So, take a minimal a-measure $(\lambda \mu ,b)$ that minimizes $\lambda +b$. One must exist because we have $\lambda$ and $b$ bounds, so by the Compactness Lemma, we can restrict our attention to an actual compact set, and continuous functions from a compact set to $R$ have a minimum, so there's an actual minimizing minimal point.

$\lambda$ must be 0, because otherwise $E_B\left(1\right)=\lambda +b>b\ge E_B\left(0\right)$ which contradicts $E_B\left(1\right)=E_B\left(0\right)$. Further, since $b=\lambda +b=E_B\left(1\right)=E_B\left(0\right)$, said $b$ must be the lowest $b$ possible amongst minimal points. 

So, we have a minimal point of the form $(0,b)$ where $b$ is the lowest possible $b$ amongst the minimal points. Any other distinct minimal point must be of the form $({\lambda }^{\prime }{\mu }^{\prime },b^{\prime })$, where $b^{\prime }\ge b$. This other minimal point can be written as $(0,b)+({\lambda }^{\prime }{\mu }^{\prime },b^{\prime }-b)$, where the latter component is an sa-measure, so it's not minimal. Thus, there's only one minimal a-measure and it's of the form $(0,b)$.

Proposition 7: Renormalizing a bounded inframeasure produces a bounded infradistribution, if renormalization doesn't fail.

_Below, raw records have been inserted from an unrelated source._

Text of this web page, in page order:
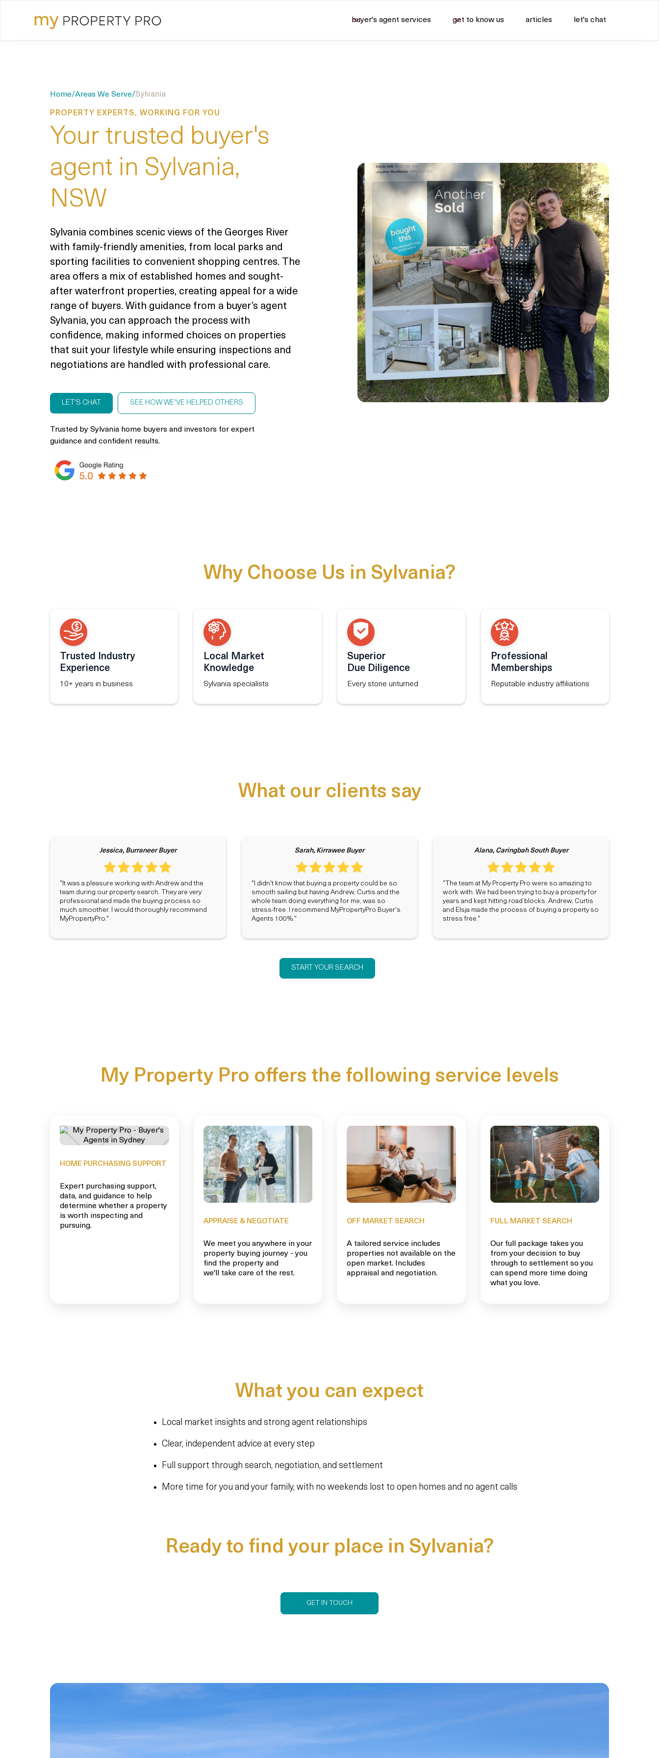
buyer's agent services get to know us articles let's chat
Home/Areas We Serve/Sylvania
PROPERTY EXPERTS, WORKING FOR YOU
Your trusted buyer's
agent in Sylvania,
NSW
Sylvania combines scenic views of the Georges River
with family-friendly amenities, from local parks and
sporting facilities to convenient shopping centres. The
area offers a mix of established homes and sought-
after waterfront properties, creating appeal for a wide
range of buyers. With guidance from a buyer’s agent
Sylvania, you can approach the process with
confidence, making informed choices on properties
that suit your lifestyle while ensuring inspections and
negotiations are handled with professional care.
LET'S CHAT SEE HOW WE'VE HELPED OTHERS
Trusted by Sylvania home buyers and investors for expert
guidance and confident results.
Why Choose Us in Sylvania?
Trusted Industry
Experience
10+ years in business
Local Market
Knowledge
Sylvania specialists
Superior
Due Diligence
Every stone unturned
Professional
Memberships
Reputable industry affiliations
What our clients say
Jessica, Burraneer Buyer
"It was a pleasure working with Andrew and the
team during our property search. They are very
professional and made the buying process so
much smoother. I would thoroughly recommend
MyPropertyPro."
Sarah, Kirrawee Buyer
"I didn't know that buying a property could be so
smooth sailing but having Andrew, Curtis and the
whole team doing everything for me, was so
stress-free. I recommend MyPropertyPro Buyer's
Agents 100%."
Alana, Caringbah South Buyer
"The team at My Property Pro were so amazing to
work with. We had been trying to buy a property for
years and kept hitting road blocks. Andrew, Curtis
and Elsja made the process of buying a property so
stress free."
START YOUR SEARCH
My Property Pro offers the following service levels
HOME PURCHASING SUPPORT
Expert purchasing support,
data, and guidance to help
determine whether a property
is worth inspecting and
pursuing.
APPRAISE & NEGOTIATE
We meet you anywhere in your
property buying journey - you
find the property and
we'll take care of the rest.
OFF MARKET SEARCH
A tailored service includes
properties not available on the
open market. Includes
appraisal and negotiation.
FULL MARKET SEARCH
Our full package takes you
from your decision to buy
through to settlement so you
can spend more time doing
what you love.
What you can expect
Local market insights and strong agent relationships
Clear, independent advice at every step
Full support through search, negotiation, and settlement
More time for you and your family, with no weekends lost to open homes and no agent calls
Ready to find your place in Sylvania?
GET IN TOUCH

Proof sketch: Our first order of business is showing that our renormalization process doesn't map anything outside the cone of sa-measures. A variant of this argument establishes that the preimage of a minimal point in $B^R$ must be a minimal point in $B$, which quickly establishes positive-minimals and bounded-minimals for $B^R$. Then, we verify the other conditions of a bounded infradistribution. Nonemptiness, closure, and convexity are very easy, upper-closure is shown by adding appropriately-scaled sa-measures such that, after renormalization, they hit whatever sa-measure you want. Then, finally, we just have to verify that our renormalization procedure is the right one to use, that it makes $E_{B^R}\left(1\right)=1$ and $E_{B^R}\left(0\right)=0$.

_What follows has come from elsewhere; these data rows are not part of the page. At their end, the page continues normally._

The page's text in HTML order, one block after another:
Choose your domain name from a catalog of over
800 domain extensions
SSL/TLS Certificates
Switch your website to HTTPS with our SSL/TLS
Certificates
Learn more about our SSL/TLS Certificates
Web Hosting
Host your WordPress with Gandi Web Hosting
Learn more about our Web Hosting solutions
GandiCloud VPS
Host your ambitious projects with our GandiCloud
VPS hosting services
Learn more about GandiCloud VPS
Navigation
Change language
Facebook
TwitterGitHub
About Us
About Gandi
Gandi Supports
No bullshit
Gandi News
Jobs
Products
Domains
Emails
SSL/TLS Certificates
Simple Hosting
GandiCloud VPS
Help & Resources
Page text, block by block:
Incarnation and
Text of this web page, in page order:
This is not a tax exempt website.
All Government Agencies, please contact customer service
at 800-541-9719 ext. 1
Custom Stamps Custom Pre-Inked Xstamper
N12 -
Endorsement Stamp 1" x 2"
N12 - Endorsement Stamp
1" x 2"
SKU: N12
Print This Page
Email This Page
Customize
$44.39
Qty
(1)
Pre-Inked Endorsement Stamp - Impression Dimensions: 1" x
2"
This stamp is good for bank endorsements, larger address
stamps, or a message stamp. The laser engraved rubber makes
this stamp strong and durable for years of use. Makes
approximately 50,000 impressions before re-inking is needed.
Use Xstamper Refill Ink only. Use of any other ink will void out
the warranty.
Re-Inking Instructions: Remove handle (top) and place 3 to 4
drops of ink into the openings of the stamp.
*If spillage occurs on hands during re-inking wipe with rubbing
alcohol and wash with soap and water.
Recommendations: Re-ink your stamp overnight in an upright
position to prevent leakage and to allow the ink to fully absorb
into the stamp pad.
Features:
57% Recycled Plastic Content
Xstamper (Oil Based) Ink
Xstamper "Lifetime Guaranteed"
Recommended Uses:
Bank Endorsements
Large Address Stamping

Proof: First up, we need to show that after renormalization, nothing gets mapped outside the cone of sa-measures. Observe that the renormalization process is injective. If two points are distinct, after a scale-and-shift, they'll still be distinct.

Let B be our original set and $B^R$ be our renormalized set. Take a point in $B^R$, given by $(m,b)$. Undoing the renormalization, we get $\left(E_B\right(1)-E_B(0\left)\right)(m,b)+(0,E_B(0\left)\right)\in B$.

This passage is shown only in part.